Por que Kafka? Quais são as suas impressões gerais? Qual é a composição dos clusters? Sob o corte - uma dúzia de perguntas curtas para Levon Avakyan, responsável pela confiabilidade, arquitetura de aplicativos, infraestrutura e produção na Wargaming.
- Como você escolheu Kafka? O que foi usado antes? Quais alternativas foram consideradas?Não é uma pergunta muito correta em relação ao desenvolvimento do tanque. O Apache Kafka já era usado na empresa para as necessidades do nosso Data Warehouse e, inicialmente, havia uma tarefa de integração, e só então vimos que o Kafka pode ser usado para diferentes tarefas.
- Quantos eventos são gerados pelo seu cluster de jogos?Um cluster de tanques é um cluster de clusters, o sistema é distribuído e gera eventos em diferentes Kafka. Todos os clusters geram uma média de 12 mil mensagens, com picos de aproximadamente 30 mil mensagens por segundo.
- E quantos clusters você possui e qual é a composição deles?O maior cluster central consiste em cinco nós de ferro. Clusters menores que atendem apenas a periféricos de tanques têm cerca de três nós cada, mais máquinas virtuais. Temos quatro grupos locais para a região da CEI.
- Quantos produtores e consumidores você é? Quais são as taxas de leitura / gravação?Boa pergunta Para Kafka periférico local, o produtor é um - um cluster de tanques e há dezenas de consumidores. Por taxas: até 75 mil mensagens por segundo são gravadas no cluster central, em média 12 mil, nas locais até sete mil e em média três mil.
- Como grandes eventos você escreve em Kafka? Existem prazos de entrega?Limite de 1 MB - ninguém mais perguntou. Existem restrições quanto ao prazo de entrega para alguns consumidores, para outros não. Alguns leem uma vez por semana.
- Você encontrou algum recurso interessante e erro ao fragmentar ou replicar?Perda de dados enfrentada durante a reeleição devido a configurações de tópico. Reeleição suja foi permitida e o ISR errado foi escolhido.
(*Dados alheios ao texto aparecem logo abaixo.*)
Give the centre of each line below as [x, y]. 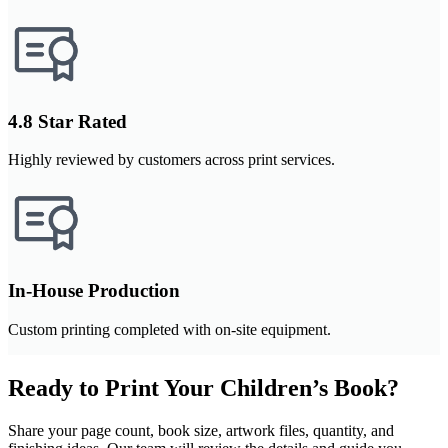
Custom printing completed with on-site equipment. [169, 329]
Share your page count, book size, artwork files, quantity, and [201, 430]
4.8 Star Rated [67, 121]
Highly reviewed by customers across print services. [171, 160]
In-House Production [94, 291]
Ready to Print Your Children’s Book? [203, 387]
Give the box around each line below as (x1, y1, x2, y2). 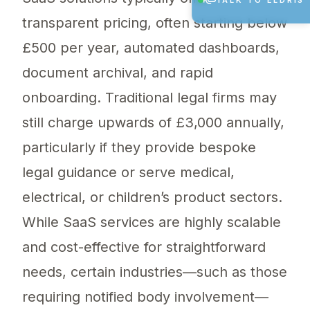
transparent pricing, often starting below (22, 15, 287, 32)
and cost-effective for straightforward (22, 239, 266, 256)
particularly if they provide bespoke (22, 139, 256, 156)
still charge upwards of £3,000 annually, (22, 114, 284, 131)
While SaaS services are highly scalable (22, 214, 281, 231)
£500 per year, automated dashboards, (22, 39, 280, 57)
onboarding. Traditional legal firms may (22, 89, 277, 107)
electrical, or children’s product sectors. (22, 189, 282, 206)
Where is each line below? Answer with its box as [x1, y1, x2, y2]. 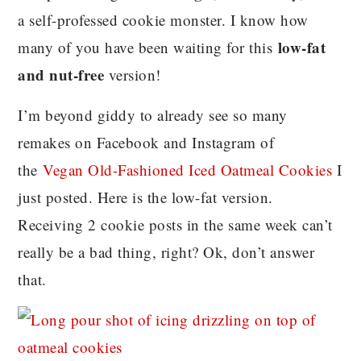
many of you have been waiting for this [18, 36, 278, 57]
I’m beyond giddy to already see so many [18, 104, 288, 125]
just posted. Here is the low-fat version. [18, 186, 273, 207]
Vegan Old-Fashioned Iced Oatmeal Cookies [43, 159, 333, 180]
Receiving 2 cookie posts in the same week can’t [18, 214, 333, 234]
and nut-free [18, 63, 105, 85]
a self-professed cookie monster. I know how [18, 9, 309, 30]
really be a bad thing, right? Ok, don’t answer [18, 241, 315, 262]
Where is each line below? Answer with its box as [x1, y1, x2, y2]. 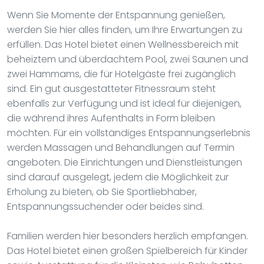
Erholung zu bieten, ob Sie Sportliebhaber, [7, 184, 197, 199]
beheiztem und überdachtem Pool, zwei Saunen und [7, 52, 248, 66]
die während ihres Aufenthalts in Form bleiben [7, 111, 215, 125]
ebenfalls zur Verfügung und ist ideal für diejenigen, [7, 96, 242, 110]
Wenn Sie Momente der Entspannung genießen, [7, 8, 225, 22]
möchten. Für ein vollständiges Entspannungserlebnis [7, 126, 250, 140]
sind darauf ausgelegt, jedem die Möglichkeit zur [7, 170, 229, 184]
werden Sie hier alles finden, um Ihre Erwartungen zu [7, 22, 242, 37]
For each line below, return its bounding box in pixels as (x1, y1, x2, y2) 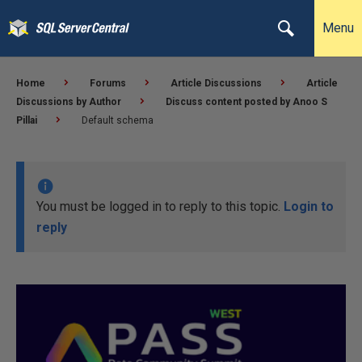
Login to (284, 199, 334, 214)
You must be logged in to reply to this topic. (36, 199, 284, 214)
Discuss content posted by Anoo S (166, 96, 327, 107)
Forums (90, 78, 126, 89)
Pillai (16, 115, 37, 126)
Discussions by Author (16, 96, 121, 107)
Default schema (82, 115, 154, 126)
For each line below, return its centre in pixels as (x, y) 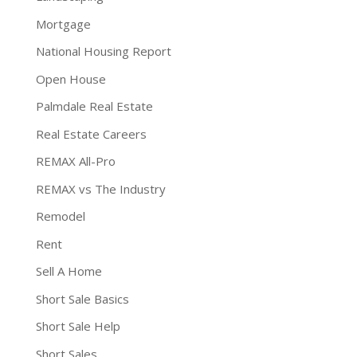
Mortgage (63, 24)
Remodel (60, 216)
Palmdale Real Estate (94, 106)
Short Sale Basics (82, 298)
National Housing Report (103, 51)
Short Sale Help (78, 326)
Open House (71, 78)
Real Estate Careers (91, 133)
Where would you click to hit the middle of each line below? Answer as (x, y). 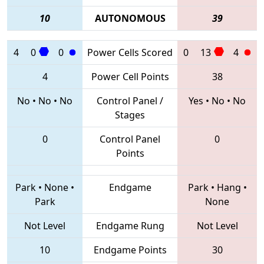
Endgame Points (130, 250)
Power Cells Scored (130, 52)
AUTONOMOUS (130, 18)
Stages (130, 115)
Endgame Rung (130, 225)
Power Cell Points (130, 76)
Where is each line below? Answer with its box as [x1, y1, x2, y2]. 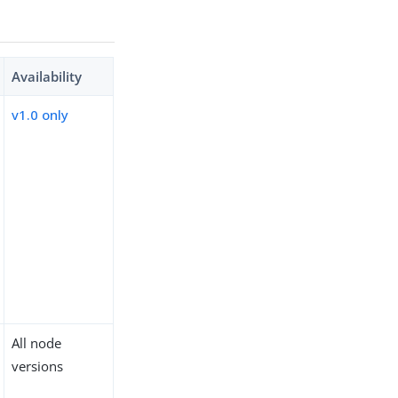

- E aconteceu contra um disco ou rede?Eles não descansavam na rede, temos interfaces de rede de 10 Gb. Eles também não descansaram no disco. Descansou nos descritores de arquivo finalizados. A estabilidade veio após uma atualização do java-1.7.0-openjdk-1.7.0.55-2.4.7.1.el6_5.x86_64 para o jdk1.8.0_66-1.8.0_66-fcs.x86_64.
- Que sobrecarga a JVM traz com Kafka? É necessária a configuração especial do gc? Quanta memória uma instância consome no seu caso?12 GB de memória são alocados, tudo o resto é padrão.
- Você teve que usar algum recurso especial do Kafka? Compactação de log?Utilizou a compactação de log para alguns tópicos, mas não para o projeto World of Tanks. Incluído em tópicos específicos, mas o resultado não é claro, ninguém deu feedback. Offsets.retention.minutes também foi aumentado para sete dias, para que os concierges que liam uma vez por semana continuassem a ler de onde pararam.
- Quais bibliotecas Python foram usadas para trabalhar com Kafka? Do que você gostou?Apenas um dos
meus relatórios sobre o Moscow Python Conf ++ será sobre a experiência de usar várias bibliotecas Python para Kafka no WoT. Nosso ativo é Kafka-python, confluent-kafka-python, aiokafka. Cada uma dessas bibliotecas tem seus prós e contras.
- O que você diria sobre as vantagens e desvantagens do armazenamento baseado em arquivo em comparação com a memória? Para que tipos de tarefas você recomendaria uma ou outra?Aqui o princípio é simples. No sistema de arquivos, é mais confiável, mas mais lento. A memória é mais rápida, mas a confiabilidade é menor. Além disso, uma limitação importante no volume: você pode armazenar terabytes no sistema de arquivos, mas ainda usamos gigabytes na memória. A partir daqui, você pode fantasiar muito, a partir de uma implementação específica.
Com base no acima exposto: se você precisar rapidamente, o volume é pequeno e a segurança não é importante; depois, na memória, caso contrário, analisamos os arquivos.
- Impressões gerais de Kafka? Se você fizesse a mesma tarefa agora, deixaria Kafka ou procuraria outras soluções?O Kafka é uma ferramenta boa e simples para fornecer acesso externo a grandes quantidades de dados, que podem ser processados lentamente para diferentes fins, por equipes diferentes em locais diferentes. No WoT, temos muitas ferramentas diferentes para resolver nossos problemas; portanto, onde é apropriado escolher Kafka, escolhemos Kafka; caso contrário, examinamos outras ferramentas.
Novamente, se você estiver interessado nos detalhes de nossa experiência com Kafka, venha para minha palestra no
Moscow Python Conf ++ . Espero que muitos achem interessante e útil.